In his verified petition, Petitioner alleges that following his sentencing, he unequivocally requested defense counsel, Daniel Scott, to file a notice of appeal yet counsel failed to do so. Petitioner further alleged that counsel misrepresented to Petitioner that his intent was irrelevant to whether he was guilty of participating in a scheme to defraud. As a result, he pleaded guilty to a crime for which he was actually innocent.

In response to Petitioner's claim that he requested Scott to file a notice of appeal on his behalf, Scott submitted an affidavit in which he asserts that he sent Petitioner a letter outlining his appellate rights. (Doc. No. 153 (Scott Aff. ¶ 7, Ex. 1).) Scott further asserts that he met with Petitioner at the jail to further discuss a number of issues, including the issue of filing a notice of appeal, and that Petitioner wanted to discuss the issue further with his wife. (Id. ¶ 8.) On the date the notice of appeal had to have been filed, Petitioner's wife informed Scott that Petitioner had decided not to appeal. (Id. ¶ 10.) Scott further asserts that at no time did Petitioner request Scott to file a notice of appeal. (Id. ¶ 11.)

Because Petitioner filed a verified petition asserting that he did ask Scott to file a notice of appeal and that Scott failed to do so, the Court held an evidentiary hearing in order to make a ruling on the credibility of Petitioner's claim.

II. Standard of Review

Under 28 U.S.C. § 2255, "[a] prisoner in custody under sentence . . . claiming the right to be released upon the ground that the sentence was imposed in violation of the Constitution or laws of the United States, or that the court was without jurisdiction to impose such sentence . . . or is otherwise subject to collateral attack, may move the court which imposed the sentence to vacate, set aside or correct the sentence." 28 U.S.C. § 2255(a).
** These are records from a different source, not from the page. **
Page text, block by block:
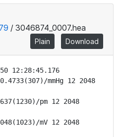
/ 3046874_0007.hea
Plain Download
12:28:45.176
mmHg 12 2048
pm 12 2048
mV 12 2048

Section 2255 is intended to provide federal prisoners a remedy for jurisdictional or constitutional errors. Sun Bear v. United States, 644 F.3d 700, 704 (8th Cir. 2011). It is not intended to be a substitute for appeal or to relitigate matters decided on appeal. See Bousley v. United States, 523 U.S. 614, 621 (1998); Davis v. United States, 417 U.S. 333, 346-47 (1974).

Relief under 28 U.S.C. § 2255 is reserved for transgressions of constitutional rights and for a narrow range of injuries that could not have been raised on direct appeal and, if uncorrected, would result in a complete miscarriage of justice. A movant may not raise constitutional issues for the first time on collateral review without establishing both cause for the procedural default and actual prejudice resulting from the error.
United States v. Apfel, 97 F.3d 1074, 1076 (8th Cir. 1996) (citations omitted). Claims of ineffective assistance of counsel may constitute the "cause and prejudice" required to excuse otherwise procedurally defaulted claims. Boysiewick v. Schriro, 179 F.3d 616, 619 (8th Cir. 1999).

III. Discussion

A. Ineffective Assistance of Counsel

Claims of ineffective assistance must be scrutinized under the two-part test set forth in Strickland v. Washington, 466 U.S. 668 (1984). Under the Strickland test, Petitioner must prove that: 1) counsel's representation was deficient; and 2) counsel's deficient performance prejudiced Petitioner's case. Kingsberry v. United States, 202 F.3d 1030, 1032 (8th Cir. 2000) reh'g and reh'g en banc denied, (March 28, 2000).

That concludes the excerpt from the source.